Mudchute Park and Farm is a rambling urban space just south of Canary Wharf on the Isle of Dogs. Today it is a nature reserve in the midst of London's densely populated borough of Tower Hamlets, but its name hints at a more troubled, less tranquil past.

The 12ha site was a dumping ground for overspill via conveyors and chutes when Millwall Dock was being built in the 1860s. During World War Two anti-aircraft guns loomed large to protect the docks from German bombing. Mudchute therefore has its origins anchored in various stages of history but it has always been at the heart of the local community.

Today Mudchute primarily exists to give the residents of the inner-London borough the chance to enjoy a natural open space. And that, according to farm and open space manager Nick Golson, is what they do, 365 days a year.

"The site is at the heart of the local community, and has been since the days when ack-ack guns protected the local docks," he explains. "Its facilities have provided locals with their first pony ride, their first glimpse of a grazing cow, their first pond dipping session and, in some cases, their first opportunity to climb a tree."

Management and staff keep the site accessible in all weathers with the facilities to support visits from schools and other community groups.
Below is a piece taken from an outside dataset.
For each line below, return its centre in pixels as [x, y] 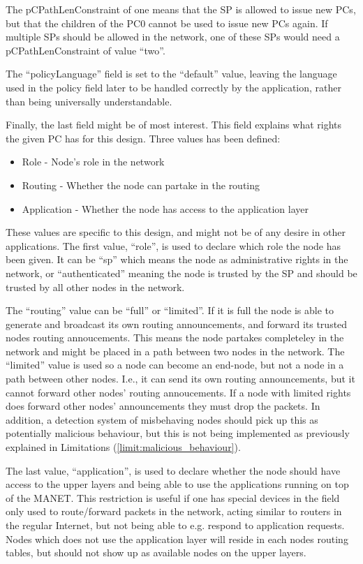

Corporate visitors, including staff from the city's international banks, can often be seen getting down and dirty as they take part in corporate social responsibility initiatives including wildlife conservation work.

Staff are supported by an invaluable army of local volunteers and work-experience students, all of them helping to manage a popular local nature reserve that boasts a variety of habitats including a new wetland area.

Earlier this summer Mudchute Park and Farm hosted an al fresco banquet, where guests enjoyed champagne among the sheep to a balmy backdrop of blue sky and sun glinting off the towers of Canary Wharf.

Seasonal events and entertainment not only show off the site's flora and fauna but the strong and cohesive force of an urban landscape at bringing together a local community in good times and bad, war and peace, says Golson.